_RECORDS_.
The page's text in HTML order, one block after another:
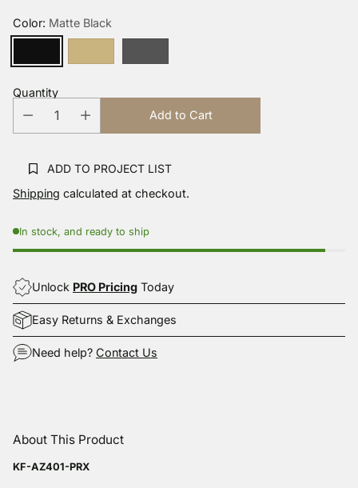
average
rating
value.
35
Same
link.
Color: Matte Black
Quantity
Add to Cart
ADD TO PROJECT LIST
Shipping calculated at checkout.
In stock, and ready to ship
Unlock PRO Pricing Today
Easy Returns & Exchanges
Need help? Contact Us
product
to
your
About This Product
KF-AZ401-PRX
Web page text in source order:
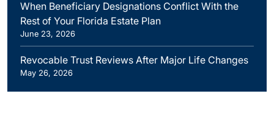
When Beneficiary Designations Conflict With the
Rest of Your Florida Estate Plan
June 23, 2026
Revocable Trust Reviews After Major Life Changes
May 26, 2026
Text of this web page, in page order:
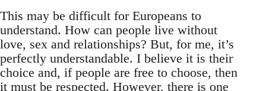
This may be difficult for Europeans to
understand. How can people live without
love, sex and relationships? But, for me, it’s
perfectly understandable. I believe it is their
choice and, if people are free to choose, then
it must be respected. However, there is one
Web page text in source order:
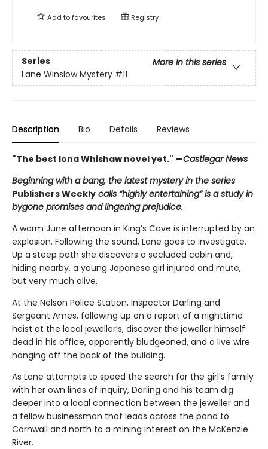
Add tofavourites Registry
Series
More in this series
Lane Winslow Mystery #11
Description Bio Details Reviews
"The best Iona Whishaw novel yet." —Castlegar News
Beginning with a bang, the latest mystery in the series
Publishers Weekly calls “highly entertaining” is a study in
bygone promises and lingering prejudice.
A warm June afternoon in King’s Cove is interrupted by an
explosion. Following the sound, Lane goes to investigate.
Up a steep path she discovers a secluded cabin and,
hiding nearby, a young Japanese girl injured and mute,
but very much alive.
At the Nelson Police Station, Inspector Darling and
Sergeant Ames, following up on a report of a nighttime
heist at the local jeweller’s, discover the jeweller himself
dead in his office, apparently bludgeoned, and a live wire
hanging off the back of the building.
As Lane attempts to speed the search for the girl’s family
with her own lines of inquiry, Darling and his team dig
deeper into a local connection between the jeweller and
a fellow businessman that leads across the pond to
Cornwall and north to a mining interest on the McKenzie
River.

_INSTRUCTIONS FOR THE TASK_.
Using the data above, give again exactly the lines starting at the one holding "When Beneficiary Designations" and ending at the one holding "understand. How can people live without", inclusive, and nothing more. Omit the pictures.

_RESULT FOR THIS TASK_.
When Beneficiary Designations Conflict With the
Rest of Your Florida Estate Plan
June 23, 2026
Revocable Trust Reviews After Major Life Changes
May 26, 2026
Text of this web page, in page order:
This may be difficult for Europeans to
understand. How can people live without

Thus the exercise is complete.